- Born: Tineke Younger Walkersville, Maryland, USA
- Other name: Tini Younger
- Occupations: Chef and Internet personality
- Notable work: Cooking for my Boyfriend
- Television: Next Level Chef Season 2
- Spouse: Antoine Wright Jr. ​(m. 2024)​
- Children: 2

TikTok information
- Page: tinekeyounger;
- Followers: 11 million

= Tineke Younger =

American chef and content creator

Tineke "Tini" Younger (/'tinəkə 'jʌŋgəɹ/ TEE-nə-kə YUNG-ər) is an American chef, cookbook author, and social media personality. She runs an account on TikTok where she shares recipes and cooking techniques.

== Early life and career ==
Younger was born and raised in Walkersville, Maryland. She learned to cook through culinary programs she enrolled in while she was a student at Walkersville High School and Frederick Community College. Younger was a contestant on the second season of Next Level Chef, finishing in eighth place, and appeared in season three as a special guest. Following the show, she had a YouTube show on Gordon Ramsay's Bite Originals channel. She published a cookbook called Cooking for my Boyfriend in 2023.
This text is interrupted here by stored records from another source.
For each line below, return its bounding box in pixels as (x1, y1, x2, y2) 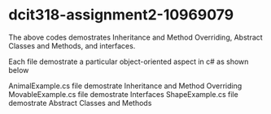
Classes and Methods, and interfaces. (8, 40, 136, 50)
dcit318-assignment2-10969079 (8, 6, 234, 24)
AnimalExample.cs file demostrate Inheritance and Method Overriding (8, 81, 243, 91)
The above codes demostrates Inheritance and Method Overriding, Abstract (8, 32, 263, 42)
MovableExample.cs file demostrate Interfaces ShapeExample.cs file (8, 89, 238, 99)
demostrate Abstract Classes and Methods (8, 98, 152, 108)
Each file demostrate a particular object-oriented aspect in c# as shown (8, 57, 249, 66)
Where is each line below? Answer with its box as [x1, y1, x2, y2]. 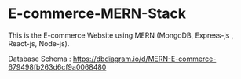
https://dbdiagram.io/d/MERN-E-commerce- [73, 54, 217, 63]
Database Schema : [8, 54, 72, 63]
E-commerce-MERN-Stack [8, 5, 187, 23]
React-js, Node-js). [8, 38, 70, 48]
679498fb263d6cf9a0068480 [8, 62, 107, 71]
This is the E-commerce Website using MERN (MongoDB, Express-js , [8, 31, 234, 40]
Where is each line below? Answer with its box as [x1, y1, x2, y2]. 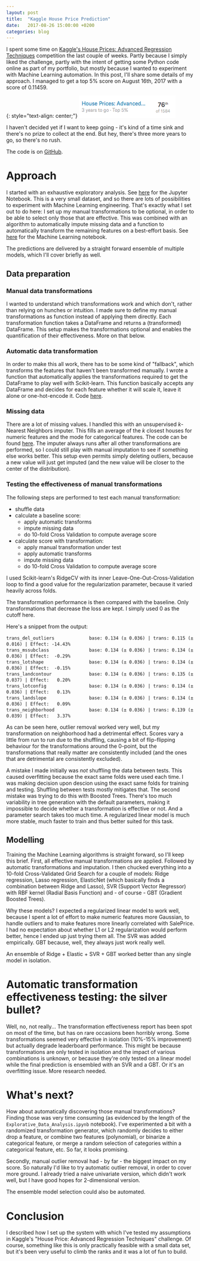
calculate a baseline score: [14, 511, 81, 519]
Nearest [6, 427, 26, 434]
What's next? [6, 1088, 74, 1102]
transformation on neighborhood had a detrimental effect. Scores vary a [6, 730, 184, 737]
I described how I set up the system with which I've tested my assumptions [6, 1229, 191, 1236]
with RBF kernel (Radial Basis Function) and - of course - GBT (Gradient [6, 889, 182, 896]
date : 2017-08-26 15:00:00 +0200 [6, 22, 95, 28]
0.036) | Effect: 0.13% [6, 689, 70, 695]

As of 2025, Younger has 12 million TikTok followers. She is well known for her viral macaroni and cheese recipe.

In 2026, she was named one of Forbes 30 under 30 in Food and Drink.

== Personal life ==
Younger met her husband Antoine Wright Jr. in 2019. They became engaged in November 2023, and were married on November 12, 2024 in Jamaica.

The couple announced on June 20, 2025 that they were expecting twin girls. On November 26, Younger announced that her twins had been born at 36 weeks following a placental abruption, and one of her daughters had died.